When you add a table, you have to tell Bucardo the name of a database it can find the table in. "bucardo add table whatever db=some_database"

Juned Khan said...

Thanks for answer, here the thing which confuses me is with the reference of your blog, here which database i should specify here. do i need to add each databases ?

Joshua Tolley said...

Yes, if you're replicating from a database called foo to another called bar, you need to add both foo and bar to Bucardo.

The bucardo add db command can be confusing. If I say this:

bucardo add db alpha dbname=beta

... that means the actual database name is "beta", but within Bucardo I'll refer to it as "alpha". This can seem like a source of lots of confusion, but often you'll have two different servers you're replicating, and the database name within PostgreSQL will be the same on both, so you will want to use different names within Bucardo:

bucardo add db master_production dbname=production host=master-server
bucardo add db slave_production dbname=production host=slave-server

Juned Khan said...

I have successfully configured above, the problem was i was using different version.

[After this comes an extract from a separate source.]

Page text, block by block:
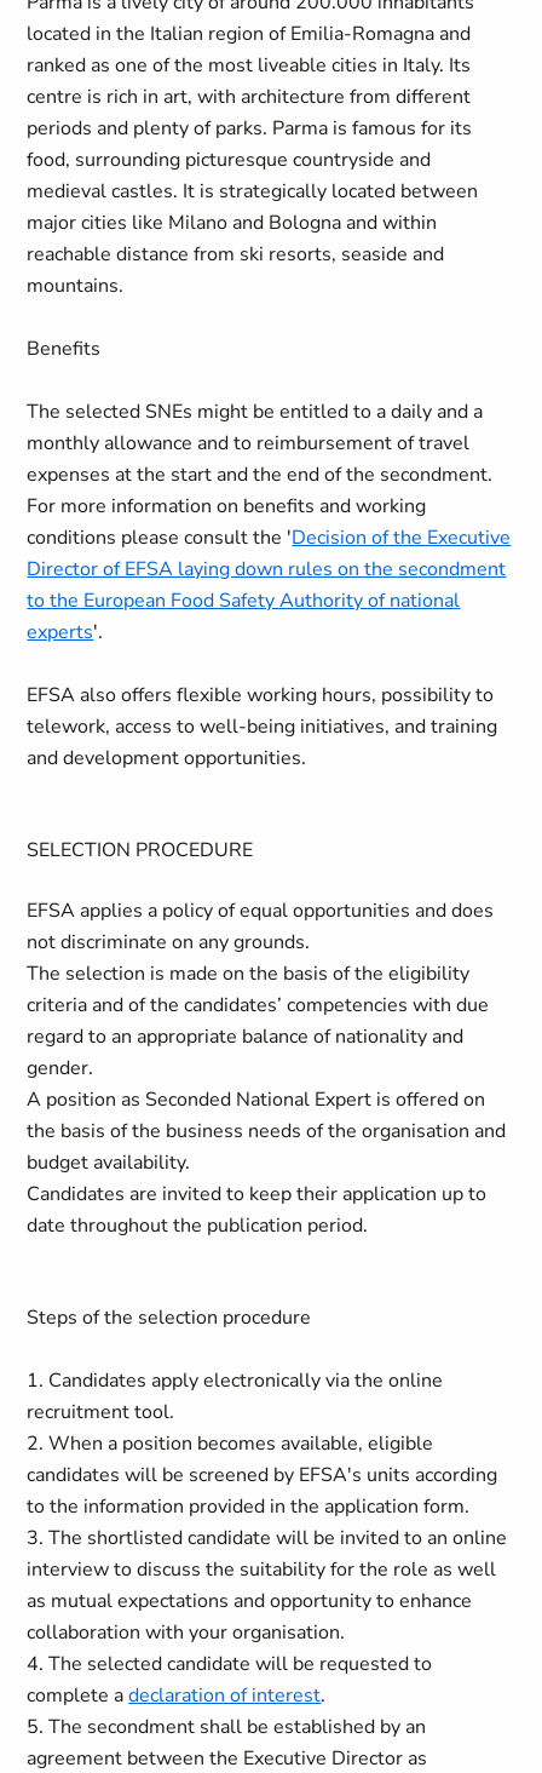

But now i am not getting how to test replication of this five database. i tried to update and delete some records in pgbench_tellers table but data is not updated in all other database.

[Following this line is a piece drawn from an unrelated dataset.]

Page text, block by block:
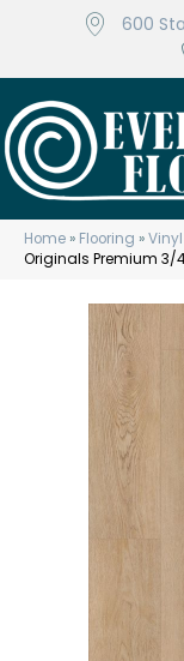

Am i doing something wrong here ?

Please suggest.

ratherbesurfing7 said...

I'm using 5.1.1. I set up a sync using the command:
bucardo add sync bard dbs=ex_master:source,ex_slave:source tables=all
I then start up bucardo and kick off the sync. If I add a line to a table, it gets added on the other database too. If I update a line in DB0 that wasn't in DB1, the whole line gets inserted into DB1.
Here's my question: If the DBs had different rows in their tables before the sync got set up, how do I get the sync to copy all of those over? It only propagates changes, and I want it to make both DBs match. I can write a script to update all rows in all tables with their same values, and the rows will get propagated to the other DB, but that seems like a huge hack.